*PROBLEM STATEMENT:*
Repeat the span of the entries below that starts at the line with "Numa fase inicial" and ends at the line with "mention that because", nothing more. Skip the pictures.

*SUPPLIED MATERIAL:*
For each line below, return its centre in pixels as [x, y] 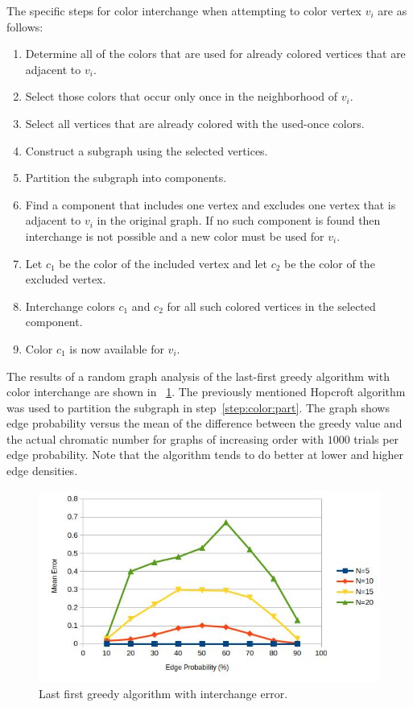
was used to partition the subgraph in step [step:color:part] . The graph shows [198, 407]
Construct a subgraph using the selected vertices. [147, 150]
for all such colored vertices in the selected [271, 306]
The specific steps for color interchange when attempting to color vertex [184, 10]
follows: [25, 26]
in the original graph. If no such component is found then [239, 220]
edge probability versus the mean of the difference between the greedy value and [204, 423]
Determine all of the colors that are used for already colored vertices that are [215, 54]
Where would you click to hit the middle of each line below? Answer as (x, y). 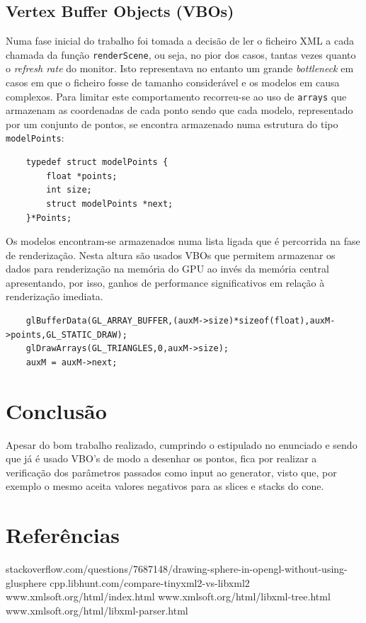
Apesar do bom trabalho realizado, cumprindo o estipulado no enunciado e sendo (182, 444)
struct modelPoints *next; (110, 204)
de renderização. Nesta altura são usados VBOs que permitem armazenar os (171, 255)
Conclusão (56, 410)
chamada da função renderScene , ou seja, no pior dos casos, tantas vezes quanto (181, 54)
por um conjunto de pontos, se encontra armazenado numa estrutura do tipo (172, 124)
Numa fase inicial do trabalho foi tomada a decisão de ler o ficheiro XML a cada (180, 41)
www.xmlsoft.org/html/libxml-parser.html (97, 610)
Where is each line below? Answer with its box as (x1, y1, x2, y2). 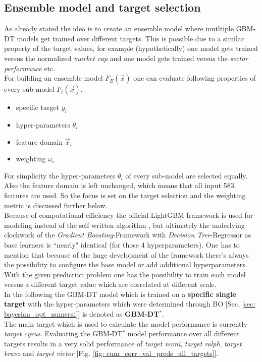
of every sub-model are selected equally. (125, 170, 248, 180)
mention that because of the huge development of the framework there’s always (4, 249, 249, 260)
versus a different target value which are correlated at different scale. (4, 279, 217, 289)
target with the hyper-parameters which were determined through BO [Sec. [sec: (4, 298, 255, 309)
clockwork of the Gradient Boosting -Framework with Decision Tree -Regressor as (4, 229, 251, 240)
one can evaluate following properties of (133, 73, 256, 83)
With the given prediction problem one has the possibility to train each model (4, 269, 246, 279)
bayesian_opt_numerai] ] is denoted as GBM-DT (4, 309, 160, 319)
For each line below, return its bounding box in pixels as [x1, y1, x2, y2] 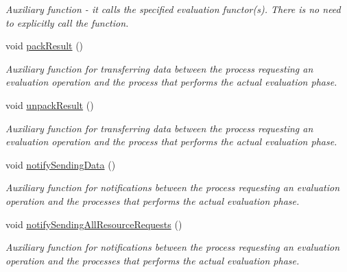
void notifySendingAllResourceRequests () [5, 217, 182, 231]
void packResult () [5, 38, 84, 53]
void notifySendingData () [5, 157, 116, 171]
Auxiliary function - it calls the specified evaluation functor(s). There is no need [5, 2, 341, 16]
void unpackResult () [5, 97, 94, 112]
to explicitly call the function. [5, 15, 129, 29]
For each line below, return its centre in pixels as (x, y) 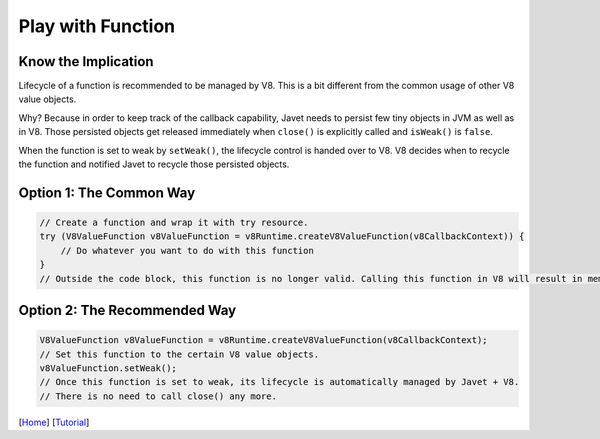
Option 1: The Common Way (107, 192)
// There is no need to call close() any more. (158, 396)
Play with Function (97, 26)
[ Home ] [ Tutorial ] (54, 422)
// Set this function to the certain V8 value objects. (179, 354)
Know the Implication (86, 61)
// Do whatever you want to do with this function (187, 250)
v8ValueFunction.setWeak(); (108, 368)
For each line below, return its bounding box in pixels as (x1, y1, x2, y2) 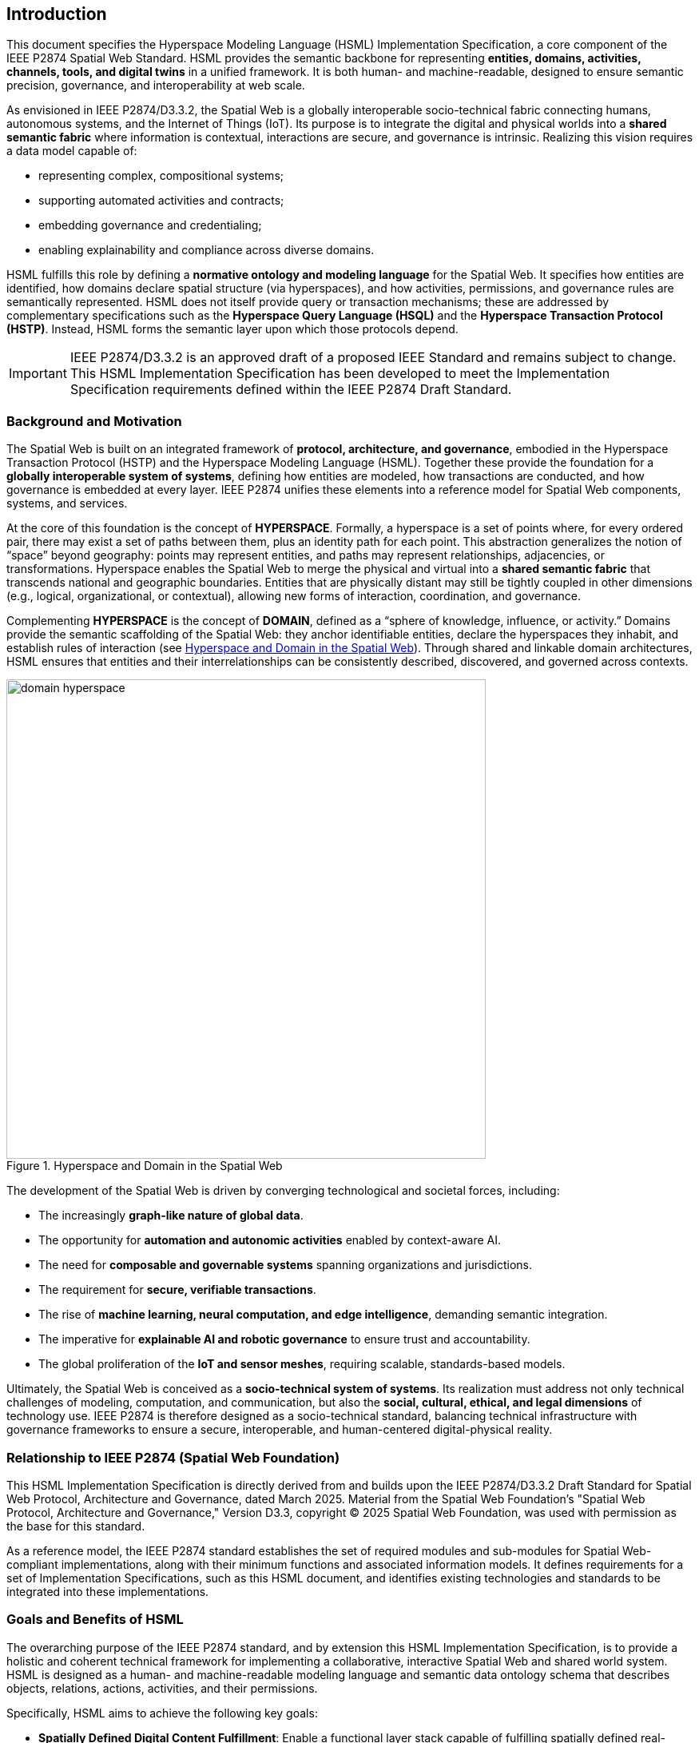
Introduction (6, 4, 107, 24)
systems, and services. (6, 496, 128, 511)
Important (9, 365, 67, 382)
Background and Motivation (6, 412, 182, 429)
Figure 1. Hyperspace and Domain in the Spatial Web (6, 1159, 283, 1173)
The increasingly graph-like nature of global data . (38, 1208, 304, 1223)
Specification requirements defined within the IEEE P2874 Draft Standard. (70, 381, 512, 398)
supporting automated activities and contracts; (38, 193, 284, 208)
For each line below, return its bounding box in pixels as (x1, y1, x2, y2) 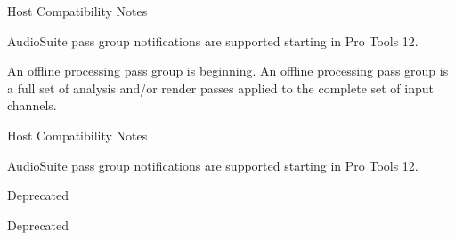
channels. (7, 96, 57, 115)
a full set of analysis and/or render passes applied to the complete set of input (7, 78, 434, 97)
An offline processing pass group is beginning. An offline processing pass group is (7, 61, 449, 80)
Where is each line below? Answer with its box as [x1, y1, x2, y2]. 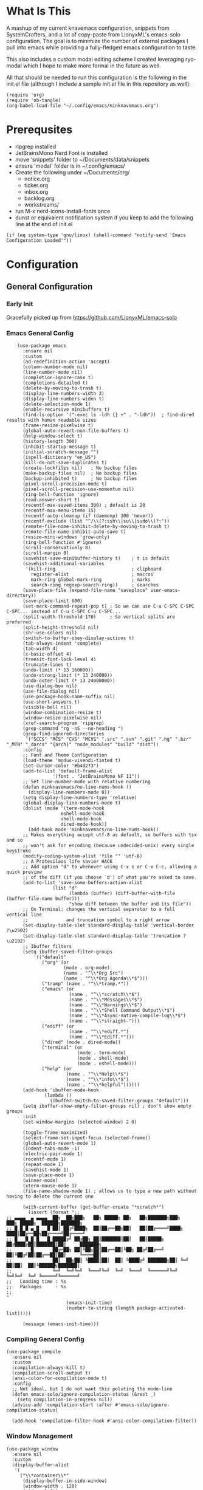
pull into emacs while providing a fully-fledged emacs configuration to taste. [6, 44, 198, 51]
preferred [6, 619, 32, 625]
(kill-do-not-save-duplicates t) [22, 460, 108, 466]
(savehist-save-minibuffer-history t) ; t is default [22, 555, 170, 561]
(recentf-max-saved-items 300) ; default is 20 [22, 503, 146, 509]
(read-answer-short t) [22, 497, 80, 503]
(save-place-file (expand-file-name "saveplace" [22, 588, 148, 594]
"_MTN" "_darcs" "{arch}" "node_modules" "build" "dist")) [6, 741, 159, 748]
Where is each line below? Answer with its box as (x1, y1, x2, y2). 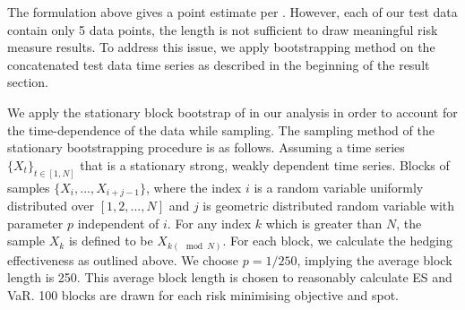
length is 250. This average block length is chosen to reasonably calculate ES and (7, 268, 452, 287)
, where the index (146, 177, 242, 196)
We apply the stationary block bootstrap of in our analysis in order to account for (7, 102, 458, 121)
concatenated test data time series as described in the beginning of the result (7, 55, 430, 73)
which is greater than (265, 213, 383, 232)
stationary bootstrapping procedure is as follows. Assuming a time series (7, 138, 405, 157)
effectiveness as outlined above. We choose (7, 250, 239, 269)
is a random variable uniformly (254, 177, 424, 196)
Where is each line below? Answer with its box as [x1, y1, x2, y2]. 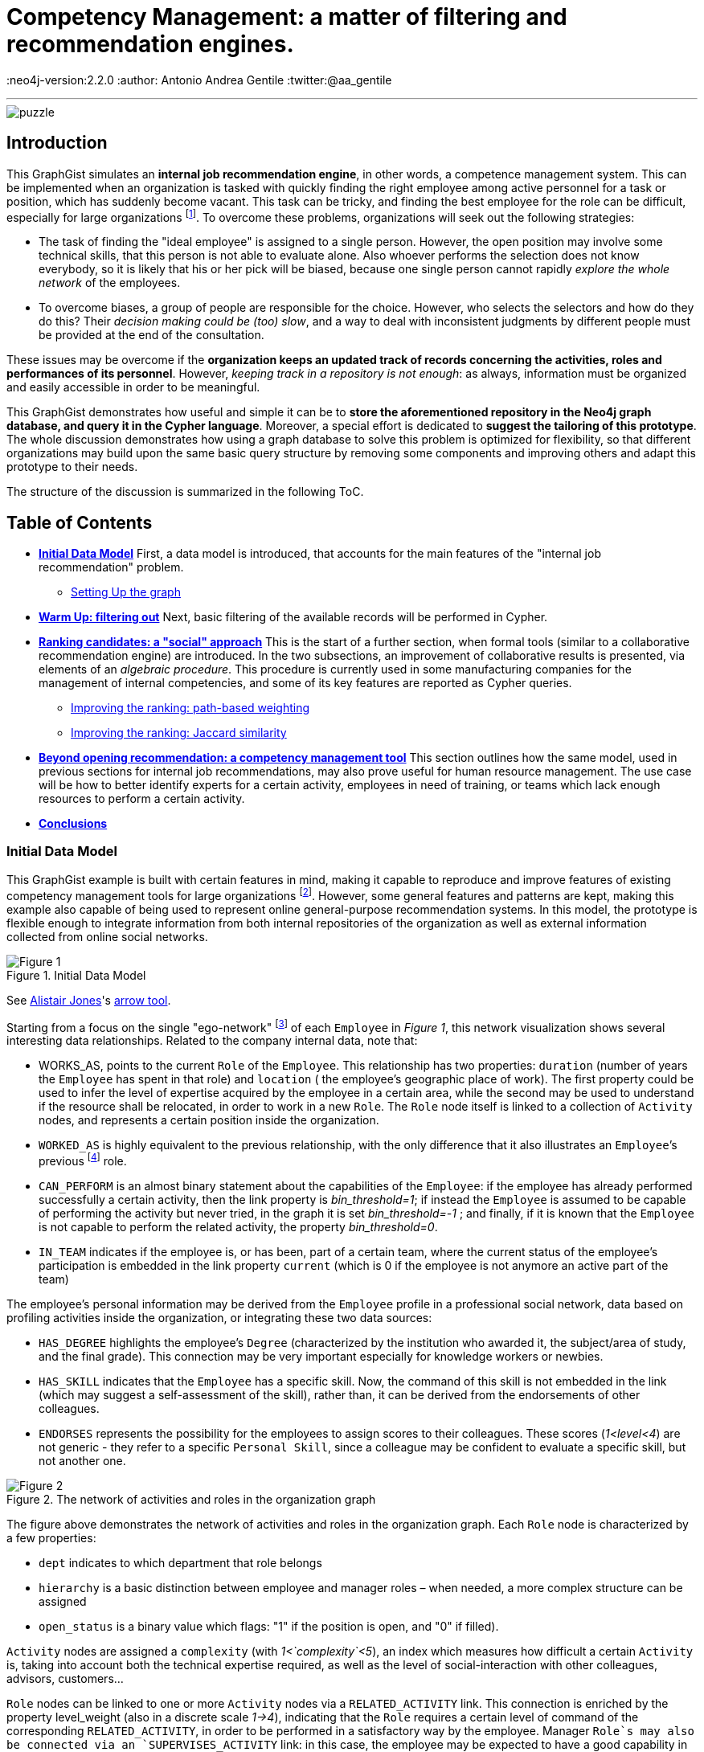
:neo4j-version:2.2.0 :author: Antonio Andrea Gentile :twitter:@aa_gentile [6, 72, 392, 87]
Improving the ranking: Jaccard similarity [71, 726, 287, 740]
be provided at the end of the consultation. [39, 328, 264, 342]
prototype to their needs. [6, 460, 138, 474]
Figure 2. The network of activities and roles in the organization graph [6, 1492, 376, 1506]
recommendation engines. [6, 31, 294, 58]
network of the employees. [39, 276, 181, 290]
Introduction [6, 133, 108, 154]
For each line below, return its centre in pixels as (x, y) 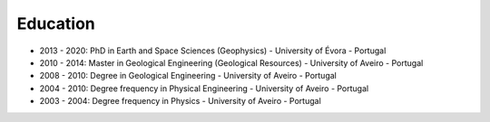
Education (56, 23)
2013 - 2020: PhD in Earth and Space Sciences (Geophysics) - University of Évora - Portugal (213, 51)
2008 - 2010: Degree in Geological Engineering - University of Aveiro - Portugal (188, 76)
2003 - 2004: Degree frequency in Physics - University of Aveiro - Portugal (180, 101)
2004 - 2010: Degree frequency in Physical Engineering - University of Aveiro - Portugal (204, 88)
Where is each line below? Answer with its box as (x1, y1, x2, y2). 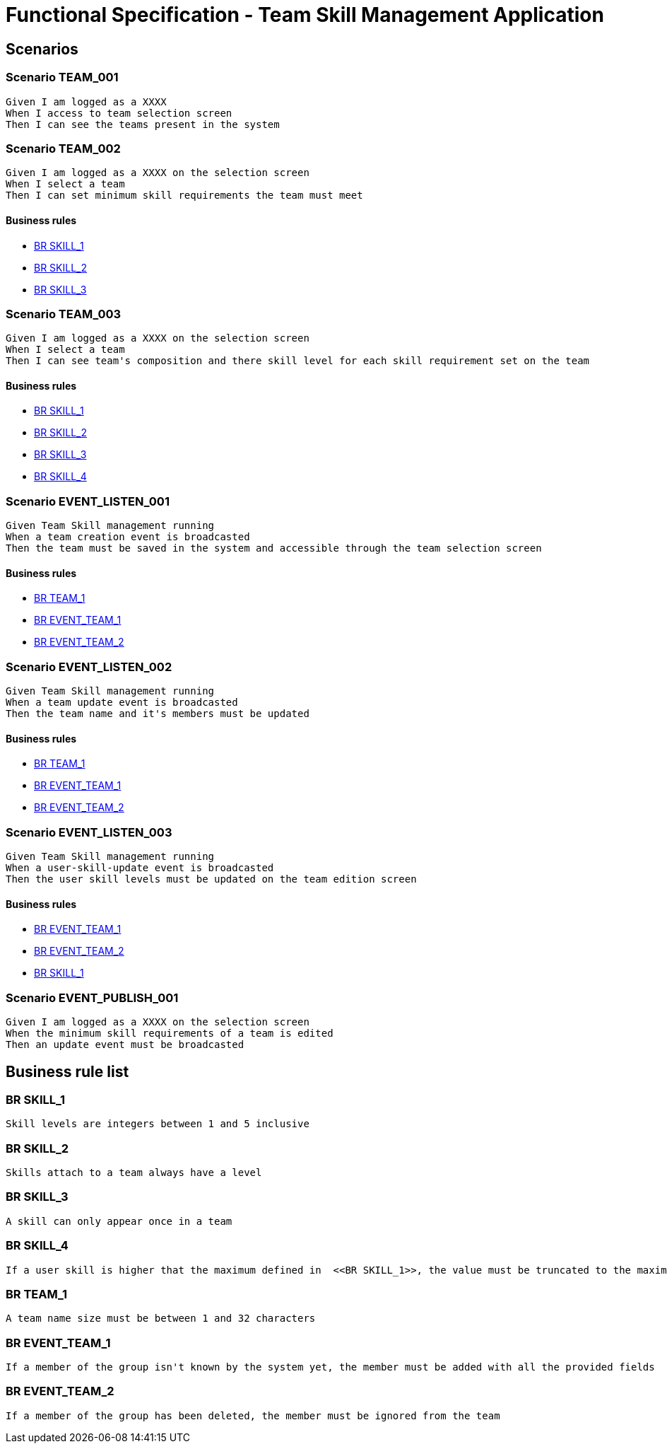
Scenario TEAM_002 (6, 141, 121, 156)
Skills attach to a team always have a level (6, 1167, 262, 1179)
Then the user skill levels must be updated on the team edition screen (6, 873, 417, 885)
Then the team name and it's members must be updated (6, 708, 309, 720)
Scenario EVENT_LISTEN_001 (6, 494, 170, 508)
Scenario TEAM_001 (6, 70, 119, 85)
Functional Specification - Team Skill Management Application (6, 3, 604, 27)
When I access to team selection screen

*REPLY TO THE EXERCISE:*
Numa fase inicial do trabalho foi tomada a decisão de ler o ficheiro XML a cada (180, 41)
www.xmlsoft.org/html/libxml-parser.html (97, 610)
Where is each line below? Answer with its box as (x1, y1, x2, y2). 
of every sub-model are selected equally. (125, 170, 248, 180)
mention that because of the huge development of the framework there’s always (4, 249, 249, 260)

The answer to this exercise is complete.